Understanding Database Normalization in PostgreSQL

By | 6 months ago

interviewMYSQLdatabasebackendcareersNormalization PostgreSQLSQLperformance

# Understanding Database Normalization in PostgreSQL

Database normalization is a technique used to design a database schema such that it reduces redundancy and improves data integrity. The process typically involves dividing large tables into smaller (and less redundant) tables and defining relationships between them. This blog post explores the core concepts of normalization in PostgreSQL with practical examples.

What is Normalization?

Normalization involves organizing data in a database. This includes creating tables and establishing relationships between those tables according to rules designed both to protect the data and to make the database more flexible by eliminating redundancy and inconsistent dependency.

Normalization is typically done in several stages, each corresponding to a specific normal form (NF). The most commonly used normal forms are:

  • **First Normal Form (1NF):** Ensures that the table only contains atomic (indivisible) values and each column contains only a single value.

  • **Second Normal Form (2NF):** Ensures that all attributes in a table depend solely on the table’s primary key.

  • **Third Normal Form (3NF):** Ensures that all the fields in a table are dependent only on the primary key and not on other non-key attributes.

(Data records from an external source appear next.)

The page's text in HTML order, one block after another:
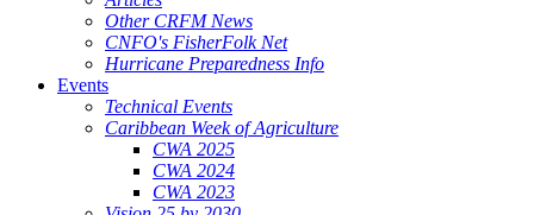
Other CRFM News
CNFO's FisherFolk Net
Hurricane Preparedness Info
Events
Technical Events
Caribbean Week of Agriculture
CWA 2025
CWA 2024
CWA 2023
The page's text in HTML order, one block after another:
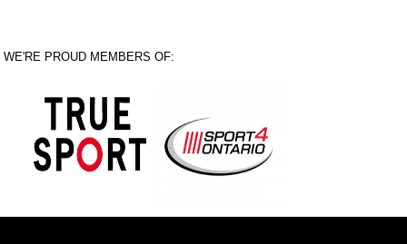
WE'RE PROUD MEMBERS OF:

Let’s break these down with examples.

Examples of Normalization

0. Unnormalized Table

Consider a table that records information about sales in a bookstore:

| SaleID | BookTitle | Author | Price | CustomerName |

|--------|-----------------|--------------|-------|--------------|

| 1 | PostgreSQL Intro| A. Author | 20 | John Doe |

| 2 | PostgreSQL Intro| A. Author | 20 | Jane Smith |

| 3 | SQL Queries | B. Writer | 25 | John Doe |

This table is not normalized as data redundancy and repetition of information are evident.

1. First Normal Form (1NF)

Objective: Eliminate duplicate columns from the same table. Create separate tables for each group of related data and identify each row with a unique column (the primary key).

Implementation:

Divide the table into two:

Books:

| BookID | Title | Author | Price |

|--------|-----------------|--------------|-------|

| 1 | PostgreSQL Intro| A. Author | 20 |

| 2 | SQL Queries | B. Writer | 25 |

Sales:

| SaleID | BookID | CustomerName |

|--------|--------|--------------|

| 1 | 1 | John Doe |

| 2 | 1 | Jane Smith |

| 3 | 2 | John Doe |

2. Second Normal Form (2NF)

Objective: Ensure that all non-key attributes are fully functional dependent on the primary key.

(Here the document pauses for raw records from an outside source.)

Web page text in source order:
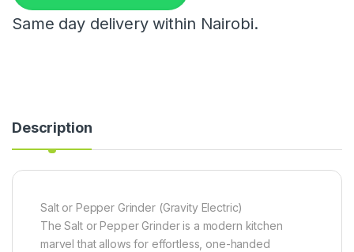
Same day delivery within Nairobi.
Description
Salt or Pepper Grinder (Gravity Electric)
The Salt or Pepper Grinder is a modern kitchen
marvel that allows for effortless, one-handed
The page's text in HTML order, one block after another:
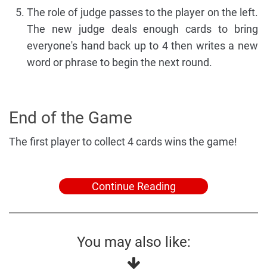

Since our **Books** and **Sales** tables are already in 2NF (each column in both tables depends only on the primary key), we don’t need to make further changes for 2NF.

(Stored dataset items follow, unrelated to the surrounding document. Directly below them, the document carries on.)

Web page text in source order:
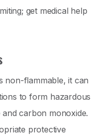
get medical help
non-flammable, it can
to form hazardous
carbon monoxide.
protective
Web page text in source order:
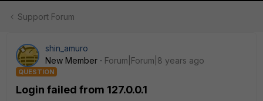
Support Forum
shin_amuro
New Member
Forum|Forum|8 years ago
QUESTION
Login failed from 127.0.0.1

3. Third Normal Form (3NF)

Objective: Remove columns that do not depend directly on the primary key.

Suppose in our **Books** table, the `Price` is always determined by the Author. To move to 3NF, we need to separate this dependency into another table.

Authors:

| AuthorID | Author | StandardPrice |

|----------|--------------|---------------|

| 1 | A. Author | 20 |

| 2 | B. Writer | 25 |

Books (revised):

| BookID | Title | AuthorID |

|--------|------------------|----------|

| 1 | PostgreSQL Intro | 1 |

| 2 | SQL Queries | 2 |

This design ensures that changes in the price of books by a specific author require updates in just one place, thereby enhancing data integrity.

Conclusion

Normalization is a powerful technique for structuring a database efficiently. By following the rules of each normal form, you can minimize redundancy and maximize data integrity in your PostgreSQL database. Remember, normalization often comes at the expense of more complex queries and sometimes slower response times due to the need to join tables. Therefore, understanding the trade-offs between normalization and performance is crucial, especially when designing large-scale databases.